━━━━━ INPUT RECORDS ━━━━━
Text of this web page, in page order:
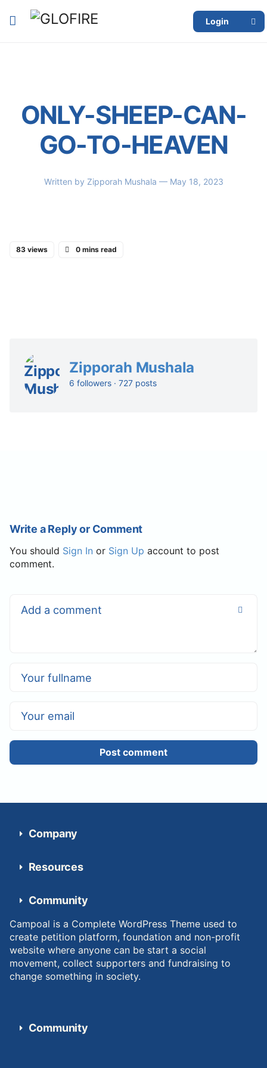
Login
ONLY-SHEEP-CAN-
GO-TO-HEAVEN
Written by Zipporah Mushala — May 18, 2023
83 views 0 mins read
Zipporah Mushala
6 followers · 727 posts
Write a Reply or Comment
You should Sign In or Sign Up account to post
comment.
Post comment
Company
Resources
Community
Campoal is a Complete WordPress Theme used to
create petition platform, foundation and non-profit
website where anyone can be start a social
movement, collect supporters and fundraising to
change something in society.
Community
━━━━━
EXERCISE DESCRIPTION -
Reproduce the data above word for word, but leave the images out.

PROBLEM SOLUTION -
Text of this web page, in page order:
Login
ONLY-SHEEP-CAN-
GO-TO-HEAVEN
Written by Zipporah Mushala — May 18, 2023
83 views 0 mins read
Zipporah Mushala
6 followers · 727 posts
Write a Reply or Comment
You should Sign In or Sign Up account to post
comment.
Post comment
Company
Resources
Community
Campoal is a Complete WordPress Theme used to
create petition platform, foundation and non-profit
website where anyone can be start a social
movement, collect supporters and fundraising to
change something in society.
Community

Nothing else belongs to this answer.